== Segment start ==

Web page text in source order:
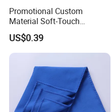
Packing&Shipping
Promotional Custom
Material Soft-Touch
Sunglasses Glass Cleaning
Cloth
US$0.39
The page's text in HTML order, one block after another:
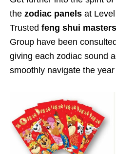
the zodiac panels at
Trusted feng shui masters
Group have been
giving each zodiac sound
smoothly navigate the
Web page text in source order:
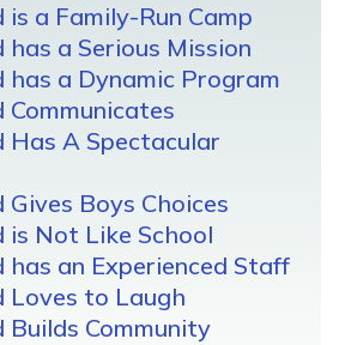
is a Family-Run Camp
has a Serious Mission
has a Dynamic Program
Communicates
Has A Spectacular
Gives Boys Choices
is Not Like School
has an Experienced Staff
Loves to Laugh
Builds Community
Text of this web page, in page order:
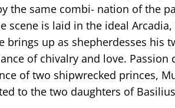
the same combi- nation of the
scene is laid in the ideal
brings up as shepherdesses his
of chivalry and love.
of two shipwrecked princes,
to the two daughters of
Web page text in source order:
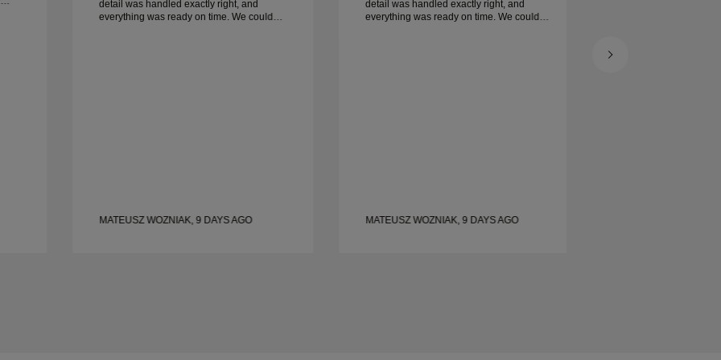
detail was handled exactly right, and
everything was ready on time. We couldn’t
MATEUSZ WOZNIAK, 9 DAYS AGO
detail was handled exactly right, and
everything was ready on time. We couldn’t
MATEUSZ WOZNIAK, 9 DAYS AGO
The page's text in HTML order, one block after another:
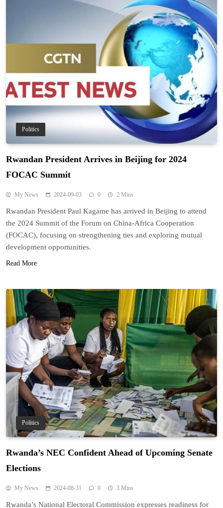
Politics
Rwandan President Arrives in Beijing for 2024
FOCAC Summit
My News 2024-09-03 0 2 Mins
Rwandan President Paul Kagame has arrived in Beijing to attend
the 2024 Summit of the Forum on China-Africa Cooperation
(FOCAC), focusing on strengthening ties and exploring mutual
development opportunities.
Read More
Politics
Rwanda’s NEC Confident Ahead of Upcoming Senate
Elections
My News 2024-08-31 0 3 Mins
Rwanda’s National Electoral Commission expresses readiness for
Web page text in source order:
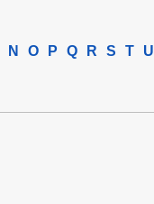
N O P Q R S T U
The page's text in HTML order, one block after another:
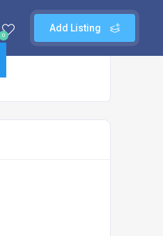
Add Listing
0
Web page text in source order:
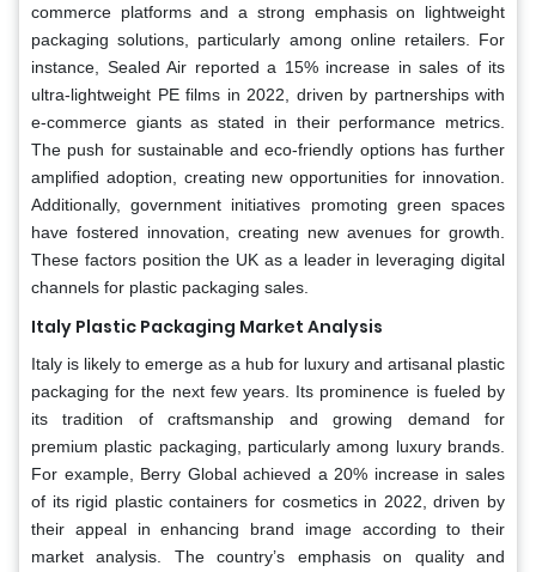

== Segment end ==

Activity:
Omit all images when repeating the data above exactly.

Response to this task:
Web page text in source order:
Packing&Shipping
Promotional Custom
Material Soft-Touch
Sunglasses Glass Cleaning
Cloth
US$0.39
The page's text in HTML order, one block after another:
the zodiac panels at
Trusted feng shui masters
Group have been
giving each zodiac sound
smoothly navigate the
Web page text in source order:
is a Family-Run Camp
has a Serious Mission
has a Dynamic Program
Communicates
Has A Spectacular
Gives Boys Choices
is Not Like School
has an Experienced Staff
Loves to Laugh
Builds Community
Text of this web page, in page order:
the same combi- nation of the
scene is laid in the ideal
brings up as shepherdesses his
of chivalry and love.
of two shipwrecked princes,
to the two daughters of
Web page text in source order:
detail was handled exactly right, and
everything was ready on time. We couldn’t
MATEUSZ WOZNIAK, 9 DAYS AGO
detail was handled exactly right, and
everything was ready on time. We couldn’t
MATEUSZ WOZNIAK, 9 DAYS AGO
The page's text in HTML order, one block after another:
Politics
Rwandan President Arrives in Beijing for 2024
FOCAC Summit
My News 2024-09-03 0 2 Mins
Rwandan President Paul Kagame has arrived in Beijing to attend
the 2024 Summit of the Forum on China-Africa Cooperation
(FOCAC), focusing on strengthening ties and exploring mutual
development opportunities.
Read More
Politics
Rwanda’s NEC Confident Ahead of Upcoming Senate
Elections
My News 2024-08-31 0 3 Mins
Rwanda’s National Electoral Commission expresses readiness for
Web page text in source order:
N O P Q R S T U
The page's text in HTML order, one block after another:
Add Listing
0
Web page text in source order:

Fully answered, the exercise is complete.